Visual and vestibular oculomotor abnormalities are among the most frequent manifestations of polyQ-SCA. Genetic tests are widely used to screen for the abnormal repeat expansions in all polyQ-SCA genes (5). As polyQ-SCA accounts for the most common type of SCAs, combining PCR and capillary electrophoresis in targeted gene tests for SCA1, SCA2, SCA3, SCA6, SCA7 and SCA17 are generally used (3). For the patients with negative result of polyQ-SCA, whole-exome sequencing for other SCAs is used (1).

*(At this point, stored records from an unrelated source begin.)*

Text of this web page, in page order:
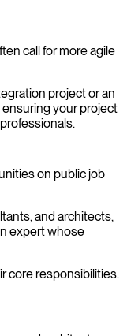
call for more agile
project or an
your project
on public job
and architects,
expert whose
core responsibilities.
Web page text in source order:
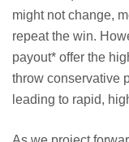
might not change,
repeat the win.
payout* offer the
throw conservative
leading to rapid,
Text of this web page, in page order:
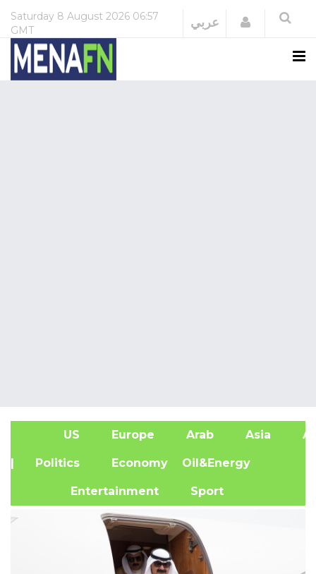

Certain subtypes of polyQ-SCAs are associated with abnormal eye movements and this may be useful for the differential diagnosis of SCAs, especially when choosing the genetic testing method. For example, patients with SCA2 and SCA7 exhibit prominent saccadic slowing, while those with SCA3 and SCA6 characteristically experience occurrences of GEN and smooth pursuit deficits; therefore, patients with oculomotor abnormalities are preferentially screened for polyQ-SCAs. When considering the diagnosis of SCAs, the combination of oculomotor examination and genetic testing may achieve an improved cost-effectiveness ratio compared with genetic test alone in the diagnosis of SCAs. Advances in precise diagnostic methods for SCAs may facilitate their early diagnosis, especially for patients at the prodromal stage. For instance, oculomotor abnormalities are present in prodromal patients with SCA3, which may encourage patients to access genetic testing earlier, and subsequently participate in future promising clinical trials, such as antisense oligonucleotides therapy. In conclusion, visual oculomotor abnormalities and VOR dynamics are important phenotypes of polyQ-SCAs and may facilitate diagnosis and future clinical trials.